Suppose we want to model the number of rats captured in a single trap in a day, where the average
number caught is 5 (i.e. X ∼ Poi(5)).
(a) What is the probability of catching 6 rats in one trap in a day?
(b) What is the probability of catching 12 rats in 2 traps in a single day?
To find the probabilities in these scenarios, we need to use the probability mass function (PMF) of the Poisson distribution, which is given by P(X = k) = (e^(-λ) * λ^k) / k!, where X is the random variable, λ is the average number of events, and k is the number of events.
(a) What is the probability of catching 6 rats in one trap in a day?
To find this probability, we can plug in the given values into the PMF formula:
P(X = 6) = (e^(-5) * 5^6) / 6!
To calculate this value, follow these steps:
1. Calculate e^(-5): Raise the constant e to the power of -5. This is approximately 0.0067379.
2. Calculate 5^6: Raise 5 to the power of 6. This equals 15625.
3. Calculate 6!: Calculate the factorial of 6 (6! = 6 * 5 * 4 * 3 * 2 * 1 = 720).
Now, plug these values into the formula:
P(X = 6) = (0.0067379 * 15625) / 720
Calculating this expression will give you the probability of catching 6 rats in one trap in a day.
(b) What is the probability of catching 12 rats in 2 traps in a single day?

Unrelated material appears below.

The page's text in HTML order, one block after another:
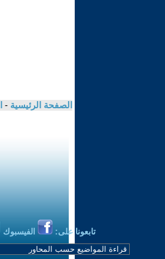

To find this probability, we need to consider the average number of events happening in each trap, which is still 5, but now we have 2 traps. So the average number of events for 2 traps is 5 * 2 = 10.
Now, we can use the same PMF formula but with λ = 10 and k = 12:
P(X = 12) = (e^(-10) * 10^12) / 12!
Follow the same steps as in part (a) to calculate this probability.